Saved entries
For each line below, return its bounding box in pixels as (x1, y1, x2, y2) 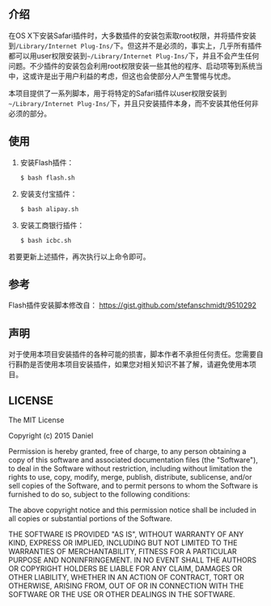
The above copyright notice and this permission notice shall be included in (8, 505, 256, 515)
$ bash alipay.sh (19, 205, 79, 213)
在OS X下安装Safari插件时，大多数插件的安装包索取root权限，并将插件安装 (8, 31, 257, 40)
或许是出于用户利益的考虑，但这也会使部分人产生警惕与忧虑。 (29, 71, 235, 81)
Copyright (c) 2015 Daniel (8, 431, 94, 441)
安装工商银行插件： (19, 220, 85, 230)
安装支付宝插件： (19, 189, 78, 198)
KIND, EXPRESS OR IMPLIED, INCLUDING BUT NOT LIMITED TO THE (8, 538, 238, 548)

== WHAT THE TASK ASKS ==
Go back to the entries above and restate word for word every line from the first through the one that contains "安装支付宝插件： (19, 189, 78, 198)", leaving the pictures behind.

== WORKED SOLUTION ==
For each line below, return its bounding box in pixels as (x1, y1, x2, y2) 
The above copyright notice and this permission notice shall be included in (8, 505, 256, 515)
$ bash alipay.sh (19, 205, 79, 213)
在OS X下安装Safari插件时，大多数插件的安装包索取root权限，并将插件安装 (8, 31, 257, 40)
或许是出于用户利益的考虑，但这也会使部分人产生警惕与忧虑。 (29, 71, 235, 81)
Copyright (c) 2015 Daniel (8, 431, 94, 441)
安装工商银行插件： (19, 220, 85, 230)
安装支付宝插件： (19, 189, 78, 198)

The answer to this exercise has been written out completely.